[Start of section]
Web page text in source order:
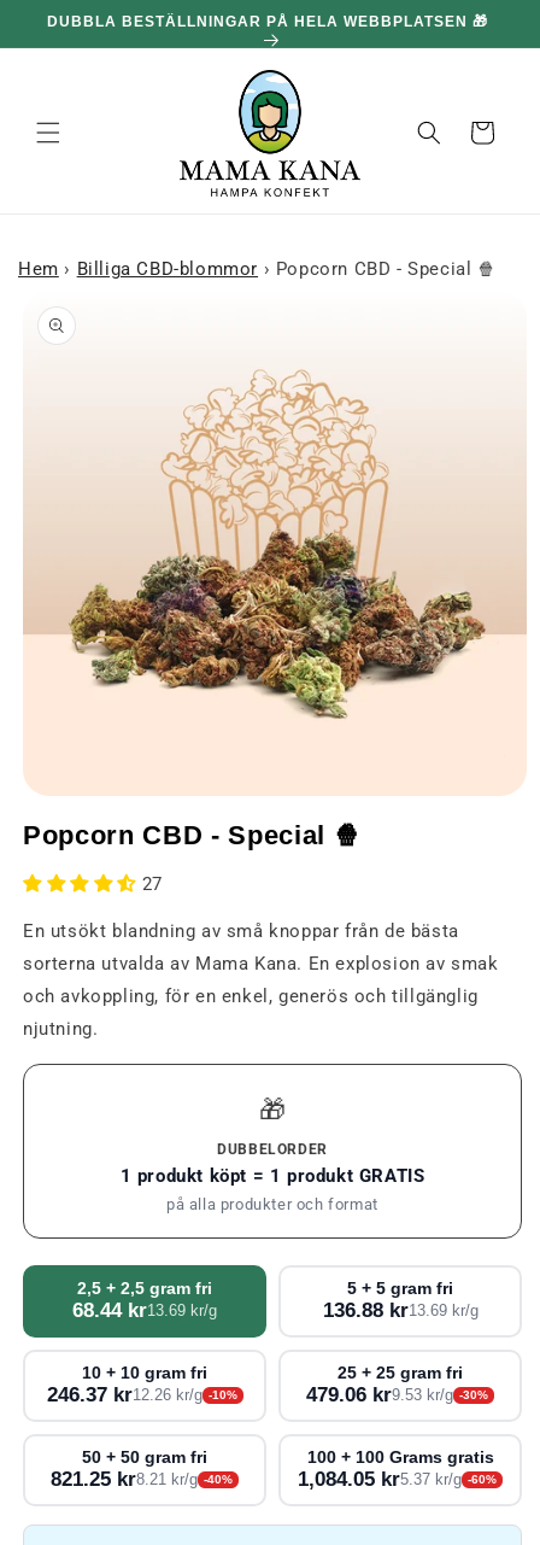
och gå
DUBBLA BESTÄLLNINGAR PÅ HELA WEBBPLATSEN 🎁
Korg
Hem › Billiga CBD-blommor › Popcorn CBD - Special 🍿
1
ett
modalt
Popcorn CBD - Special 🍿
27
En utsökt blandning av små knoppar från de bästa
sorterna utvalda av Mama Kana. En explosion av smak
och avkoppling, för en enkel, generös och tillgänglig
njutning.
🎁
DUBBELORDER
1 produkt köpt = 1 produkt GRATIS
på alla produkter och format
2,5 + 2,5 gram fri
68.44 kr13.69 kr/g
5 + 5 gram fri
136.88 kr13.69 kr/g
10 + 10 gram fri
246.37 kr12.26 kr/g -10%
25 + 25 gram fri
479.06 kr9.53 kr/g -30%
50 + 50 gram fri
821.25 kr8.21 kr/g -40%
100 + 100 Grams gratis
1,084.05 kr5.37 kr/g -60%
[End of section]
Would you retype each line above exactly and skip every image?

Web page text in source order:
och gå
DUBBLA BESTÄLLNINGAR PÅ HELA WEBBPLATSEN 🎁
Korg
Hem › Billiga CBD-blommor › Popcorn CBD - Special 🍿
1
ett
modalt
Popcorn CBD - Special 🍿
27
En utsökt blandning av små knoppar från de bästa
sorterna utvalda av Mama Kana. En explosion av smak
och avkoppling, för en enkel, generös och tillgänglig
njutning.
🎁
DUBBELORDER
1 produkt köpt = 1 produkt GRATIS
på alla produkter och format
2,5 + 2,5 gram fri
68.44 kr13.69 kr/g
5 + 5 gram fri
136.88 kr13.69 kr/g
10 + 10 gram fri
246.37 kr12.26 kr/g -10%
25 + 25 gram fri
479.06 kr9.53 kr/g -30%
50 + 50 gram fri
821.25 kr8.21 kr/g -40%
100 + 100 Grams gratis
1,084.05 kr5.37 kr/g -60%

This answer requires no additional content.